Trump’s earlier tariffs put WS Game, a family-owned firm that produces premium board games, including collectible editions of Clue, Monopoly, and Scrabble, into “flat-out survival mode,” Silva told me. We first spoke shortly after Trump had placed a 145 percent import tax on the company’s products, which were manufactured in China. That spurred some of its brick-and-mortar retailers to renege on their purchase commitments. The tariff rate dropped to 30 percent, then Trump paused the levies. WS Game boosted production and imported extra containers of goods. “I over-ordered,” Silva said. “Now I’m holding inventory.” He added: “I don’t even know what I paid for some of the products, to be honest.”

The company faced a slowdown in sales and an increase in costs, paying $1.6 million in direct import charges. It had to cut its owners’ compensation and stop matching its employees’ retirement contributions. It reduced spending on marketing and human resources. It took out a line of credit, helping it to cover a retainer for legal representation and $250,000 for research into shifting its manufacturing to Vietnam, Mexico, Canada, Thailand, or another country.

Over the summer, Silva arranged to meet with a Brazilian manufacturer at a convention in Indianapolis. Two weeks before the meeting, Trump hiked tariffs on Brazilian imports in protest of the prosecution of former President Jair Bolsonaro. “It was pretty darn close to impossible to find any of that expertise and experience we have with our trusted partners in China,” Silva said.
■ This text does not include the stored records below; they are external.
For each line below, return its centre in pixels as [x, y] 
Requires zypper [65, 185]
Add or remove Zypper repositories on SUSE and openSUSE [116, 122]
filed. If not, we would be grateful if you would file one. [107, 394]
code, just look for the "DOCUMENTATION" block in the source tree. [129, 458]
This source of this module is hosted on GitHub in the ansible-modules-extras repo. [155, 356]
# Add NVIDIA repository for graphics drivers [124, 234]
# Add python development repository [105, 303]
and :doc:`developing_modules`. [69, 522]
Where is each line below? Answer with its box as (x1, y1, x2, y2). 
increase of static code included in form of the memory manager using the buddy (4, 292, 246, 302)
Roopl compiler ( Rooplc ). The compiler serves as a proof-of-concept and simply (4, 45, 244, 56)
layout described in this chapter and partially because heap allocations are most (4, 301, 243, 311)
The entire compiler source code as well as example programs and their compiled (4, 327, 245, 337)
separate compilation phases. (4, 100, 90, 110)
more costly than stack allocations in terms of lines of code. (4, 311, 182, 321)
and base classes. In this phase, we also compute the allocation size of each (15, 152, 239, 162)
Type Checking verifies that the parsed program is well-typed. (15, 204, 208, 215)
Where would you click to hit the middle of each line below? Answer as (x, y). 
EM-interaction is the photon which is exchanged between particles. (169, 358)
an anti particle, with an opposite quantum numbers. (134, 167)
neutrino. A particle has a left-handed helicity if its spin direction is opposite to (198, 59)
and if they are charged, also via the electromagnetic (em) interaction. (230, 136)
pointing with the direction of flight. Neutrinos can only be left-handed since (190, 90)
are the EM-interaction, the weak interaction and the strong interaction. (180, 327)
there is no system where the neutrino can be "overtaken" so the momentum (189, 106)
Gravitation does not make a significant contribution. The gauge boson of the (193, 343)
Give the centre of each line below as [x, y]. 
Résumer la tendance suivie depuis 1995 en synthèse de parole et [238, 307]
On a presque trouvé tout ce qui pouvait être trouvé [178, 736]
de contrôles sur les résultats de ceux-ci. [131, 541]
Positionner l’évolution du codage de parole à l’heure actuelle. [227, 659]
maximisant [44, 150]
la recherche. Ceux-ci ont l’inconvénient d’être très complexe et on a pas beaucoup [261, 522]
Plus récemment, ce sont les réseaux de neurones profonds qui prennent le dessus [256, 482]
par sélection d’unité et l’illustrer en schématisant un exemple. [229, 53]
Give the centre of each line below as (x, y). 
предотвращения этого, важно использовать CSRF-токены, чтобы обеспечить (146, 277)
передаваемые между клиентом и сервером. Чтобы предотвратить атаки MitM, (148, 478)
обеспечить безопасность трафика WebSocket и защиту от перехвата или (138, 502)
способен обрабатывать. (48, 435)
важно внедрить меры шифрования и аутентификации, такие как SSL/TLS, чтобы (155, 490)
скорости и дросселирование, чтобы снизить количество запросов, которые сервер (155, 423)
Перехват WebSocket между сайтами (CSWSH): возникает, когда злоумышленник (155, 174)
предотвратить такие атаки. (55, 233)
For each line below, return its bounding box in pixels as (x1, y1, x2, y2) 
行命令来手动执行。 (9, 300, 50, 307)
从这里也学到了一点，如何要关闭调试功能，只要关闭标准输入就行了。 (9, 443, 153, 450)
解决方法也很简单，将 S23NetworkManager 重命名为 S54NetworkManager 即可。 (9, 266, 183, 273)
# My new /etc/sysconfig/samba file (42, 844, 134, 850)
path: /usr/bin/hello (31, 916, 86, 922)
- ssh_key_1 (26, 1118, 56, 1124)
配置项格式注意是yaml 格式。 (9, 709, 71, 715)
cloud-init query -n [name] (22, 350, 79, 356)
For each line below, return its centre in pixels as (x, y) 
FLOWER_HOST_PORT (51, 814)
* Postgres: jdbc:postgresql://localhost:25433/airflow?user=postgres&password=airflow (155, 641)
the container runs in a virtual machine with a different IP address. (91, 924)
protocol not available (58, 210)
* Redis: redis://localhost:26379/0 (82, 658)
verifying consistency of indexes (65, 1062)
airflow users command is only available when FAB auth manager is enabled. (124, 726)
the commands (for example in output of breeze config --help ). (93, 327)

With no viable option but to keep the company’s manufacturing where it was, WS Game rearranged its business structure to shift the burden of the levies to its retailers.
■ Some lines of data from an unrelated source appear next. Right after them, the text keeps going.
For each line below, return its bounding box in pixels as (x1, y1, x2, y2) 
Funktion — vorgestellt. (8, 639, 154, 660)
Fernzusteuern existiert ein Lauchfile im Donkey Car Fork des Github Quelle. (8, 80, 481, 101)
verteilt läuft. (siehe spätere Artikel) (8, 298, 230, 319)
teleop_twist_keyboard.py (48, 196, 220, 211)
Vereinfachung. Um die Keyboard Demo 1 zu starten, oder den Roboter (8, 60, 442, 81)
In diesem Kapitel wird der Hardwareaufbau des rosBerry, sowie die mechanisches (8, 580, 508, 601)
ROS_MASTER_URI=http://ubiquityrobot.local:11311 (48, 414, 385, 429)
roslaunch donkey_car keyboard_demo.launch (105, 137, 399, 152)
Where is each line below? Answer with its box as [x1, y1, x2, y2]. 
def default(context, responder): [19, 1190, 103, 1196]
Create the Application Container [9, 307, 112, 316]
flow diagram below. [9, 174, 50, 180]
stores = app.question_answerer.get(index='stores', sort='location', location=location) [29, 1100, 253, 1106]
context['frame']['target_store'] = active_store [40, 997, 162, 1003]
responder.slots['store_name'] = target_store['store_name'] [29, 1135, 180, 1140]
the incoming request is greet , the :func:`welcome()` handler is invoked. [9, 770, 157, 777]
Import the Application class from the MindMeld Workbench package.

WS Game did try to re-shore its production, as Trump wanted companies to do. But “we’re at the high end of expectations and quality,” Silva told me. “We’re not making just a regular cardboard box.” Not many American businesses make cardboard boxes, or heirloom-quality board games, or millions of other consumer goods that Americans want and need. In the end, WS Game found one U.S. factory to produce one game, out of the 130 in its product line: a forthcoming Monopoly set celebrating the United States’ 250th birthday. Still, it could not find an American woodworker to make the tiny houses and hotels, so it settled for plastic. And it couldn’t find a single domestic dice maker, so it imported them and included a disclaimer.

With tariff rates holding at a more reasonable level, at least for now, WS Game has cut retail prices, posted new job listings, and paid out those retirement-matching funds. Things are looking up, Silva told me, particularly given that a court has ordered the Trump administration to refund companies affected by the illegal trade policy. Customs and Border Protection reverts payments “every day,” Richard Eaton, a senior judge on the U.S. Court of International Trade, argued. “They liquidate entries and make refunds.”
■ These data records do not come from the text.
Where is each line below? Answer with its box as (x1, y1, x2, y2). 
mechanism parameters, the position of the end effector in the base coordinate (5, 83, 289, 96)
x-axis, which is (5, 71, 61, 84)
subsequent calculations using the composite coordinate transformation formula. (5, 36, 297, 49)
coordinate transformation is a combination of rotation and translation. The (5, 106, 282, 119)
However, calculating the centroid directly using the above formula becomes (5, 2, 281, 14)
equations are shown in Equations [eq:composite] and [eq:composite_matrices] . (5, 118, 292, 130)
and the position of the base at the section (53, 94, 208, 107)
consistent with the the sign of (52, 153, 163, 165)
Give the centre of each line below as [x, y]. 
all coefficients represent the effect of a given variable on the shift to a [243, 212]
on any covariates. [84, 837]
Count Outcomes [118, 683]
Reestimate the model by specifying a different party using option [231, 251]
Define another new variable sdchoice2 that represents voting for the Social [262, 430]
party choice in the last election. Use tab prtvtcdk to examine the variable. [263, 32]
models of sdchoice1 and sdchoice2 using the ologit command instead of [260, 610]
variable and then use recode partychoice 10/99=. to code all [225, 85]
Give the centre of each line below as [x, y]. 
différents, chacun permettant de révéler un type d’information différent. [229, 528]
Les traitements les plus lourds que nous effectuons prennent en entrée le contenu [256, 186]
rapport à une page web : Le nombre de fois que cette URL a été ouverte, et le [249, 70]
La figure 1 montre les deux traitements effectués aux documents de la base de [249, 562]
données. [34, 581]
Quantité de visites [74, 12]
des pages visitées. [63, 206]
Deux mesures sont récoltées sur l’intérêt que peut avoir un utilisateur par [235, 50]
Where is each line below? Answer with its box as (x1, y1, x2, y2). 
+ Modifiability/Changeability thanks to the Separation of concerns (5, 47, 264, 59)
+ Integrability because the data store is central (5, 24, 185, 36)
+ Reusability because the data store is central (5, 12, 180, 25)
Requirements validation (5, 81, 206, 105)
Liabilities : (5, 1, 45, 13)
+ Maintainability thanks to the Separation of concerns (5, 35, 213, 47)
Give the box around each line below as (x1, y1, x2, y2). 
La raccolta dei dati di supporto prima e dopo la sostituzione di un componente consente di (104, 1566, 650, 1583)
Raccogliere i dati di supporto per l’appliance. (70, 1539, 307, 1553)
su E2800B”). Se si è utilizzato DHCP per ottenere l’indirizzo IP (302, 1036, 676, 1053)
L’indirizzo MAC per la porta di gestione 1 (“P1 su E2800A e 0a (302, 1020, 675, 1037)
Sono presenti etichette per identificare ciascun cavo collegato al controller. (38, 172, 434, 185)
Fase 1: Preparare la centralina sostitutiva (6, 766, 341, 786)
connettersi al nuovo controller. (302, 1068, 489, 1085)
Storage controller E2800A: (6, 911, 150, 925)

Although not at this scale: The government has collected more than $130 billion in illicit tariffs over the past year. And not with this resistance: The Trump administration is seeking to delay the refund process, noting that CBP will have to go through millions of import records by hand. The president, for his part, is calling the Supreme Court “completely inept and embarrassing” and arguing that he does have the “absolute right” to impose trade levies. He’s looking into other legal vehicles for new charges, in addition to the 15 percent tariffs.

Knowing he might face more trade chaos ahead, Silva is planning on filing for a refund, and has rejected hedge funds’ offers to buy his claim for nickels or dimes on the dollar. (Financiers are betting that the Trump administration will eventually pay out, but that many small importers can’t afford to wait.) But the company will never get back the time and energy that it wasted. “There was too much time spent focused on this and not on doing what we do best, and that’s bringing family fun back to a Friday night,” he told me.

Even after the Supreme Court ruling, the country’s effective tariff rate remains high—essentially acting as a $600 annual tax increase on each household and cutting GDP growth by 0.2 percentage points. Small importers might eventually get a flush of funds, but American consumers won’t be so fortunate. Nobody expects them to get their money back.